Lei paulista que autoriza venda de 25% dos leitos do SUS a planos de saúde será julgada na próxima terça
publicado em 10 de maio de 2012 às 13:56
por Conceição Lemes
Importante batalha para o futuro do Sistema Único de Saúde (SUS) vai
ser decidida na próxima terça-feira, 15 de maio, no Tribunal de Justiça
de São Paulo (TJ-SP).
Os desembargadores José Luiz Germano, Cláudio Augusto Pedrassi e Vera
Angrisani julgarão, da Segunda Câmara de Direito Público do TJ-SP,
julgarão o recurso do governo paulista contra a decisão do juiz Marcos
de Lima Porta, da 5ª Vara da Fazenda Pública, que derrubou a lei nº
1.131/2010.
A Lei da Dupla Porta, como é conhecida, permite aos hospitais
públicos geridos por Organizações Sociais de Saúde (OSs) vender 25% dos
seus leitos e outros serviços a planos privados de saúde e particulares.

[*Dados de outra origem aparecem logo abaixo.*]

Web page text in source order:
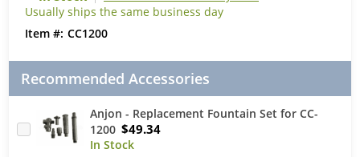
Usually ships the same business day
CC1200
Recommended Accessories
Anjon - Replacement Fountain Set for CC-
1200 $49.34
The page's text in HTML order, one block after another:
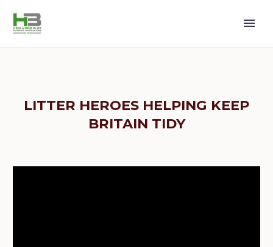
LITTER HEROES HELPING KEEP
BRITAIN TIDY
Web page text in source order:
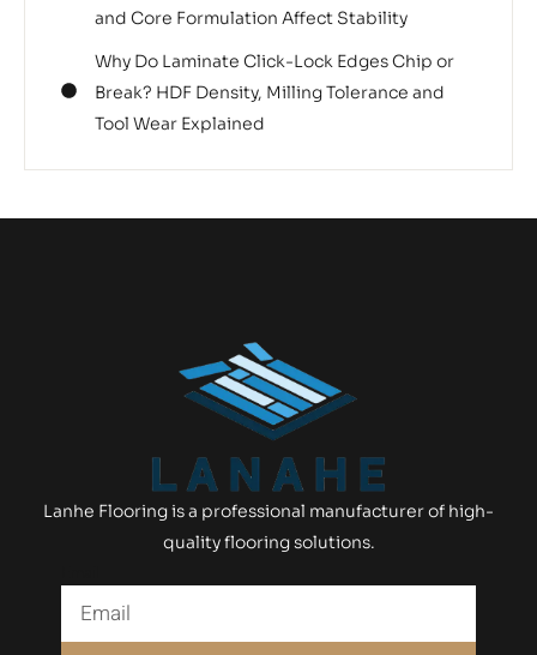
and Core Formulation Affect Stability
Why Do Laminate Click-Lock Edges Chip or
Break? HDF Density, Milling Tolerance and
Tool Wear Explained
Lanhe Flooring is a professional manufacturer of high-
quality flooring solutions.
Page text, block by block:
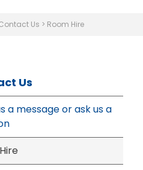
Us > Room Hire
Us
a message or ask us a
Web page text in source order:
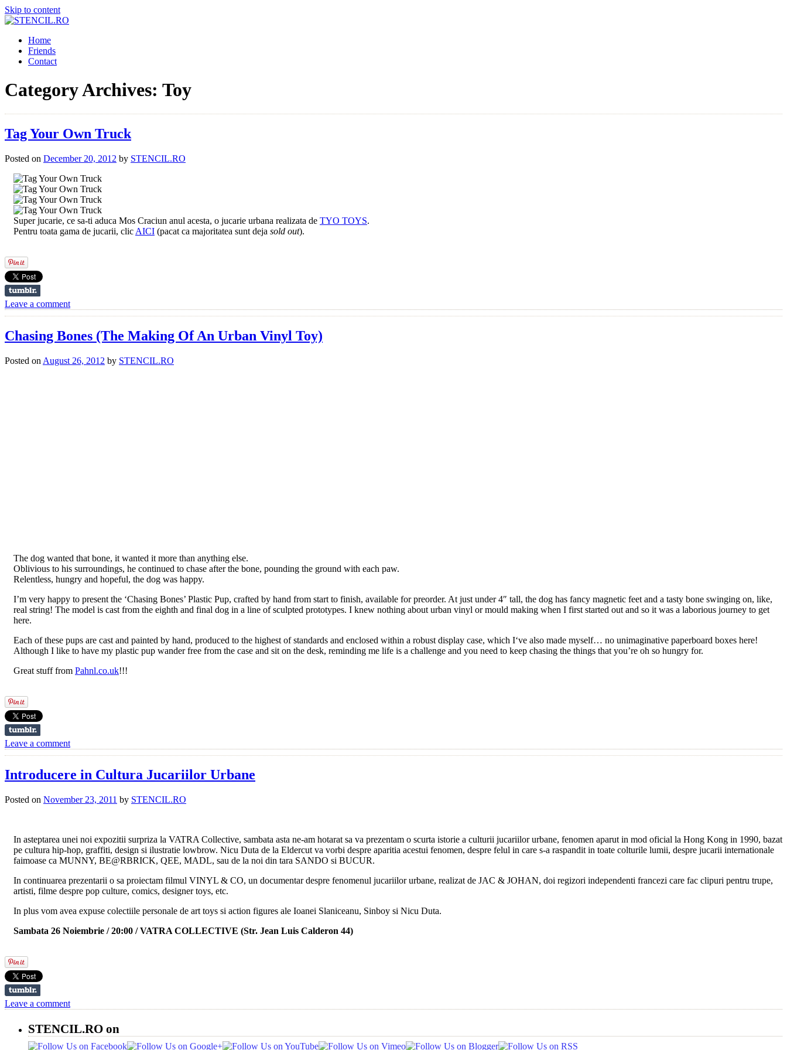
Skip to content
Home
Friends
Contact
Category Archives: Toy
Tag Your Own Truck
Posted on December 20, 2012 by STENCIL.RO
Super jucarie, ce sa-ti aduca Mos Craciun anul acesta, o jucarie urbana realizata de TYO TOYS.
Pentru toata gama de jucarii, clic AICI (pacat ca majoritatea sunt deja sold out).
Leave a comment
Chasing Bones (The Making Of An Urban Vinyl Toy)
Posted on August 26, 2012 by STENCIL.RO
The dog wanted that bone, it wanted it more than anything else.
Oblivious to his surroundings, he continued to chase after the bone, pounding the ground with each paw.
Relentless, hungry and hopeful, the dog was happy.
I’m very happy to present the ‘Chasing Bones’ Plastic Pup, crafted by hand from start to finish, available for preorder. At just under 4″ tall, the dog has fancy magnetic feet and a tasty bone swinging on, like,
real string! The model is cast from the eighth and final dog in a line of sculpted prototypes. I knew nothing about urban vinyl or mould making when I first started out and so it was a laborious journey to get
here.
Each of these pups are cast and painted by hand, produced to the highest of standards and enclosed within a robust display case, which I‘ve also made myself… no unimaginative paperboard boxes here!
Although I like to have my plastic pup wander free from the case and sit on the desk, reminding me life is a challenge and you need to keep chasing the things that you’re oh so hungry for.
Great stuff from Pahnl.co.uk!!!
Leave a comment
Introducere in Cultura Jucariilor Urbane
Posted on November 23, 2011 by STENCIL.RO
In asteptarea unei noi expozitii surpriza la VATRA Collective, sambata asta ne-am hotarat sa va prezentam o scurta istorie a culturii jucariilor urbane, fenomen aparut in mod oficial la Hong Kong in 1990, bazat
pe cultura hip-hop, graffiti, design si ilustratie lowbrow. Nicu Duta de la Eldercut va vorbi despre aparitia acestui fenomen, despre felul in care s-a raspandit in toate colturile lumii, despre jucarii internationale
faimoase ca MUNNY, BE@RBRICK, QEE, MADL, sau de la noi din tara SANDO si BUCUR.
In continuarea prezentarii o sa proiectam filmul VINYL & CO, un documentar despre fenomenul jucariilor urbane, realizat de JAC & JOHAN, doi regizori independenti francezi care fac clipuri pentru trupe,
artisti, filme despre pop culture, comics, designer toys, etc.
In plus vom avea expuse colectiile personale de art toys si action figures ale Ioanei Slaniceanu, Sinboy si Nicu Duta.
Sambata 26 Noiembrie / 20:00 / VATRA COLLECTIVE (Str. Jean Luis Calderon 44)
Leave a comment
STENCIL.RO on

“A lei 1.131/2010 lesa o direito do cidadão à saúde. É a
terceirização-privatização da saúde em São Paulo”, denuncia o médico
pediatra e de Saúde Pública Gilson Carvalho, que convoca entidades de
saúde e sociedade civil. “Ajamos já contra a usurpação de 25% dos
serviços dos SUS para servir às organizações sociais.”
“Esperamos que os desembargadores decidam pela defesa da população
usuária do SUS e não permitam a destinação de leitos do SUS a
particulares e usuários de planos de saúde”, defende o médico Renato
Azevedo Júnior, presidente do Conselho Regional de Medicina do Estado de
São Paulo (Cremesp). “Os contratos entre operadoras de planos de saúde e
OSs que administram hospitais estaduais poderiam, com respaldo da ‘lei
da dupla porta’, privilegiar a assistência aos pacientes de convênios e
particulares, em detrimento dos usuários do sistema público.”
“A lei 1.131/2010 é injusta, inconstitucional, vai contra a ética
médica e está errada do ponto de vista ético-social”, acrescenta
Azevedo. “Fatalmente ela levará à dupla fila; será uma forma dos pacientes particulares e de planos de saúde furar a fila no SUS.”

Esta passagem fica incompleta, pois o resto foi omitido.